### Description of the task
Retype, word for word, each line between the lines holding "my journey wouldn’t" and "Remembering the initial", inclusive, and leave the rest of the data alone.

Segment Start: Data to use

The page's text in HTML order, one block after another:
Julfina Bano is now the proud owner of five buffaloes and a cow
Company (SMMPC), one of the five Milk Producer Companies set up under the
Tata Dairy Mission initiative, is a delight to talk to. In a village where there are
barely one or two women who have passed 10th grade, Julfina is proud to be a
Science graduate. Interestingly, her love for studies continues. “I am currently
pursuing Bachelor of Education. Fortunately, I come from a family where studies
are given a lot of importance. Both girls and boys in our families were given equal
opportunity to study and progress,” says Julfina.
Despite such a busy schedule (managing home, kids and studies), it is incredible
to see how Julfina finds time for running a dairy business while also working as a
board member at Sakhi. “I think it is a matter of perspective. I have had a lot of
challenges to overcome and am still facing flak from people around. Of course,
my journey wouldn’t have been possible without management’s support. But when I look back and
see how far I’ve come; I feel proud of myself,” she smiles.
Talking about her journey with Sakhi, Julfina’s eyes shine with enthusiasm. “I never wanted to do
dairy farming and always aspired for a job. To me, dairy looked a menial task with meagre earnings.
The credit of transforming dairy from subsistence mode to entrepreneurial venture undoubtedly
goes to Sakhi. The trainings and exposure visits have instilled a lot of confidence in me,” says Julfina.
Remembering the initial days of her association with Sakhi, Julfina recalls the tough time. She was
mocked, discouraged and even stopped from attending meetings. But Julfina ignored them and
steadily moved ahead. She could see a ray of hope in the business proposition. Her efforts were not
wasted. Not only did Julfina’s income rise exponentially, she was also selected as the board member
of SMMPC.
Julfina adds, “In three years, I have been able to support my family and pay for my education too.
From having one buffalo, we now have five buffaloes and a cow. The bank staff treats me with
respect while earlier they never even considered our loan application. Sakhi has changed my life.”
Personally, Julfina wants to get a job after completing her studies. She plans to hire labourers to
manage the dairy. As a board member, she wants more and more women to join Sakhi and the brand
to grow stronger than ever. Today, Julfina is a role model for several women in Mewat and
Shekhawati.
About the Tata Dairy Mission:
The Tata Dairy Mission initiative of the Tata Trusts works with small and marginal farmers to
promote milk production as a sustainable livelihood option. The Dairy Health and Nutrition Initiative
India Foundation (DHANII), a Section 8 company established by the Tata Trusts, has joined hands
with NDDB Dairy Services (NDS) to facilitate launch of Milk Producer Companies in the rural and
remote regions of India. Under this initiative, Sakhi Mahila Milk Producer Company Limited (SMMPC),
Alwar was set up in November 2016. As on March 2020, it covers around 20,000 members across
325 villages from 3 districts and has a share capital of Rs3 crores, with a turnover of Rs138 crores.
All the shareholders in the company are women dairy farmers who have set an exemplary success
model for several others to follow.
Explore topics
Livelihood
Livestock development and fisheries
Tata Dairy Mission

Segment End: Data to use

### Response for this exercise
my journey wouldn’t have been possible without management’s support. But when I look back and
see how far I’ve come; I feel proud of myself,” she smiles.
Talking about her journey with Sakhi, Julfina’s eyes shine with enthusiasm. “I never wanted to do
dairy farming and always aspired for a job. To me, dairy looked a menial task with meagre earnings.
The credit of transforming dairy from subsistence mode to entrepreneurial venture undoubtedly
goes to Sakhi. The trainings and exposure visits have instilled a lot of confidence in me,” says Julfina.
Remembering the initial days of her association with Sakhi, Julfina recalls the tough time. She was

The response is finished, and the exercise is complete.